___ EXTRACTED MATERIAL

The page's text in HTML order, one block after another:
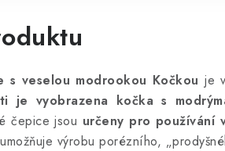
s veselou modrookou Kočkou je
je vyobrazena kočka s
čepice jsou určeny pro používání
výrobu porézního,
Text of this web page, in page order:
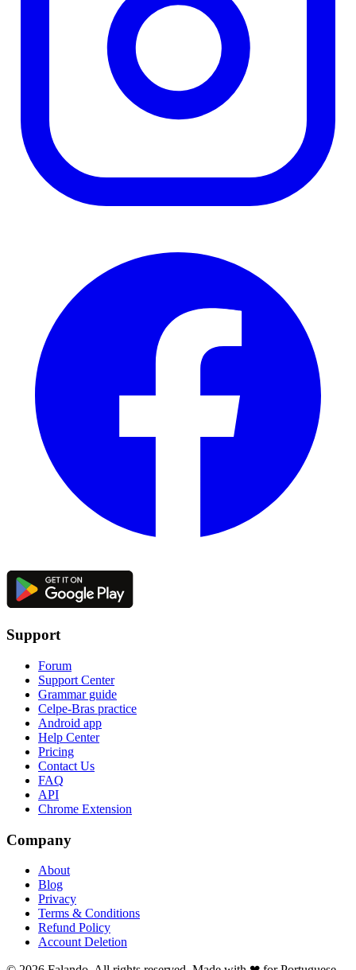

______

■ DESCRIPTION OF THE TASK: Return each of the lines exactly as they appear above, with no images.

■ EXPECTED OUTPUT:
The page's text in HTML order, one block after another:
s veselou modrookou Kočkou je
je vyobrazena kočka s
čepice jsou určeny pro používání
výrobu porézního,
Text of this web page, in page order:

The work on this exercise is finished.